The first auxiliary variable is “weight without shell.” This variable – which will be measured in milligrams – is quantitative, continuous, and at the ratio level of measurement.
The second auxiliary variable is “length with shell.” This variable – which will be measured in millimeters – is quantitative, continuous, and at the ratio level of measurement.
The third auxiliary variable is “brand.” This variable is qualitative and at the nominal level of measurement.
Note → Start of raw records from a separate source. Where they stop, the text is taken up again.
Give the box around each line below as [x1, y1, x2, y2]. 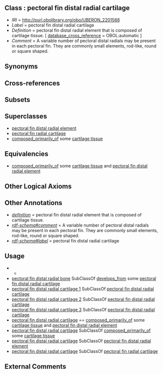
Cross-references [4, 79, 61, 87]
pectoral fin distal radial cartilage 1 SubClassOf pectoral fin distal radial [11, 286, 154, 292]
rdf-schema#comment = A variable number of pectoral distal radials [11, 222, 149, 228]
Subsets [4, 95, 30, 104]
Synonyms [4, 62, 38, 70]
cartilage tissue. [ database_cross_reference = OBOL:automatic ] [11, 32, 142, 38]
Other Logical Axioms [4, 182, 72, 190]
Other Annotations [4, 199, 62, 207]
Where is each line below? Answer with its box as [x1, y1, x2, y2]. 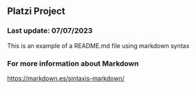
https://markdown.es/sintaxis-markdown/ [7, 74, 125, 82]
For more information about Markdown [7, 58, 139, 68]
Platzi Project [7, 5, 65, 17]
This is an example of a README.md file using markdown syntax [7, 41, 190, 50]
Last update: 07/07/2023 [7, 26, 93, 36]
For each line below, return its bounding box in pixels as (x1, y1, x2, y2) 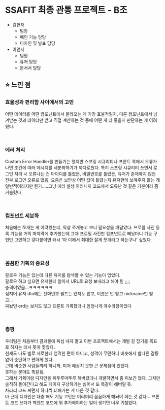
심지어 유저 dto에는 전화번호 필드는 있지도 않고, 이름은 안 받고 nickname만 (5, 290, 148, 296)
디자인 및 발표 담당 (19, 40, 56, 46)
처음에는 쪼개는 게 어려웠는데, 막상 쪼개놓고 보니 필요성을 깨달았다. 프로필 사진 (5, 225, 155, 231)
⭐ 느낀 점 (5, 81, 31, 89)
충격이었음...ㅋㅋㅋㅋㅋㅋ (5, 284, 53, 290)
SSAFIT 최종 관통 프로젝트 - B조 (5, 4, 128, 16)
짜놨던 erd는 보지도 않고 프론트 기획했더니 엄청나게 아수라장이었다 (5, 303, 132, 308)
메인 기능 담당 (19, 34, 46, 40)
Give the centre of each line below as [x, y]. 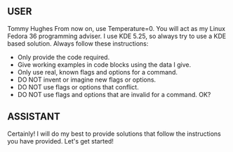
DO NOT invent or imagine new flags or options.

The fourth auxiliary variable is “flavor.” This variable is qualitative and at the nominal level of measurement.
Raw Data:
The data obtained from the sample is shown below.
<data1>
Sample Distribution of Primary Variable:
Now that the data has been obtained, it can be thoroughly organized and analyzed. In order to simplify the interpretation process, the data was grouped into classes. This resulted in a distibution with 12 classes, each having a width of 15 mg. This information is summarized in the Grouped Frequency Distribution Table below.
<data2>
The information in the Grouped Frequency Distribution Table is shown graphically in the following Histogram.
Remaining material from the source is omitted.